Internet of Things Laboratory (IN2106, IN4224)

Prof. Dr. Michael Gerndt, Vladimir Podolskiy

 

Dates:Monday, 10:15 - 11.45, 01.06.020

Planning meeting:

2.02.18, 15:00, 01.06.011
First meeting:16.04.18
ECTS:10
Language:English
Type:Master lab course, 6P
Moodle course:click here
Registration:Registration is through the matching system

 

 

Registration

Lectures on Cloud Computing cover most of the necessary theoretical knowledge and practical aspects of Cloud Computing that is a base for the project. In case you haven’t learned Cloud Computing before, we cordially invite you to attend these lectures.

Registration for the IoT Lab is through the matching system. Please provide a statement (e.g. in form of CV) about your background in related topics to v.podolskiy@tum.deThe scoring in the matching system will be done based on this statement.

The topics of interest (= your experience) include but are not limited to:

  • cloud computing (basic knowledge and practical experience with at least one cloud services provider, cloud applications deployment and management)
  • scaling of cloud applications (using e.g. Docker and Kubernetes)
  • single-board computers installation and programming to receive the data from sensors (e.g.
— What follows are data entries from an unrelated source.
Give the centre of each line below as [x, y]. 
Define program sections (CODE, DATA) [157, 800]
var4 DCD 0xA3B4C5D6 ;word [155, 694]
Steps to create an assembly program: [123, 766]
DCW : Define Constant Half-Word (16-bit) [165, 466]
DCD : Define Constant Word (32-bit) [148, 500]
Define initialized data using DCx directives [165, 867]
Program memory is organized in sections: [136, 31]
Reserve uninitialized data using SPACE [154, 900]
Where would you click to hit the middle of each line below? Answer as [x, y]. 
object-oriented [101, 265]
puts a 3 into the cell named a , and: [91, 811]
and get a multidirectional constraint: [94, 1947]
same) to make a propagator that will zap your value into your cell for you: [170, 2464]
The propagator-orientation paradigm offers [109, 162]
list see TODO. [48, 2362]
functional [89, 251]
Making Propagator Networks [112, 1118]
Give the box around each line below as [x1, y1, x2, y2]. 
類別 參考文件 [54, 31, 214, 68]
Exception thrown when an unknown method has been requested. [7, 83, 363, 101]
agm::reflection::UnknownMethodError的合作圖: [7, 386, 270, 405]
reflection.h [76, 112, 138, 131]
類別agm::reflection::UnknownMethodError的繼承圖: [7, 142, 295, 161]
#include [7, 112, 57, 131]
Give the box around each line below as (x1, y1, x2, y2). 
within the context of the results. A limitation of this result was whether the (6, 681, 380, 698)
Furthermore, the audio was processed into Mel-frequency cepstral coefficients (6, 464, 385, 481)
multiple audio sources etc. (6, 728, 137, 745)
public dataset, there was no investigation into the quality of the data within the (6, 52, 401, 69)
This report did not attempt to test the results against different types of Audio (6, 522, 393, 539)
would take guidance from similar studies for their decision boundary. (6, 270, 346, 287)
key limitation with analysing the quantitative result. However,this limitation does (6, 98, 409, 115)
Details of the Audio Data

Odroid, RaspberryPi)
  • Apache Kafka, RabbitMQ, ElasticSearch
  • programming with Java OR JavaScript (+frameworks: Node.js, Express.js) OR Golang OR Python
  • writing shell scripts
  • basic data analysis

As teams are arranged of multiple students, it is not obligatory to have the experience in all of the mentioned areas.

Objectives

The major objective of the course is to adapt the existing IoT platform implemented previously to the industry's requirements, make it scalable, and implement industry-relevant applications that use the IoT platform as their backend.

You will learn the insides of the simple IoT platform and will help to extend it by implementing additional features, making it scalable using Kubernetes and adding the support for edge computing. You will also create a real-world application that uses the platform according to the industry's requirements. Our major partners in conducting this course are BMW and MakerSpace.

Prerequisites

It is necessary to have the advanced experience in programming (Java/JS/Go/Python/C++), the basic knowledge and experience in cloud computing (areas of interest: VMs management, Docker, Kubernetes) and the basic experience in single-boards computers programming/installation (particularly RaspberryPi, and Odroid). The knowledge of Apache Kafka, RabbitMQ, ElasticSearch, shell scripting is a plus, but could also be acquired in the scope of the practicum.

Ability to work in team is also needed for the successful completion of the course.

Description

Internet of Things (IoT) is a novel area that thrives on numerous different technologies and transforms businesses of such companies as BMW, Siemens, General Electrics, Huawei, and many others. The main idea of Internet of Things is that each object can collect the information about itself and the environment using sensors. Such data is stored and processed in the cloud in order to receive the analytics necessary to manage an enterprise. The central component of each IoT solution is a platform to store sensors data, to prepare it for the analytical processing and to provide it in a scalable and secure manner.

You will contribute to the modification of the IoT cloud-based platform in the scope of the course.

You will get practice in following topics:

  • Adding the scalability and load balancing to the cloud storage and execution platform for IoT (Kubernetes, Docker)
  • Developing the practical IoT applications for the industry
  • Understanding business requirements to cloud applications in IoT
  • Setting up IoT equipment (boards + sensors) on the example of Odroid XU-4 boards + Raspberry Pis
  • Developing on-board apps for sensors data processing and transfer to the cloud
  • Usage of cloud infrastructure and services of LRZ Cloud
  • Development, deployment and management of cloud applications
  • Data storing and streaming data processing solutions for clouds (Kafka, ElasticSearch, RabbitMQ)
  • Giving technical presentations about your work
  • Team work and work with other teams

Our partners will provide course participants with tasks for real IoT applications development.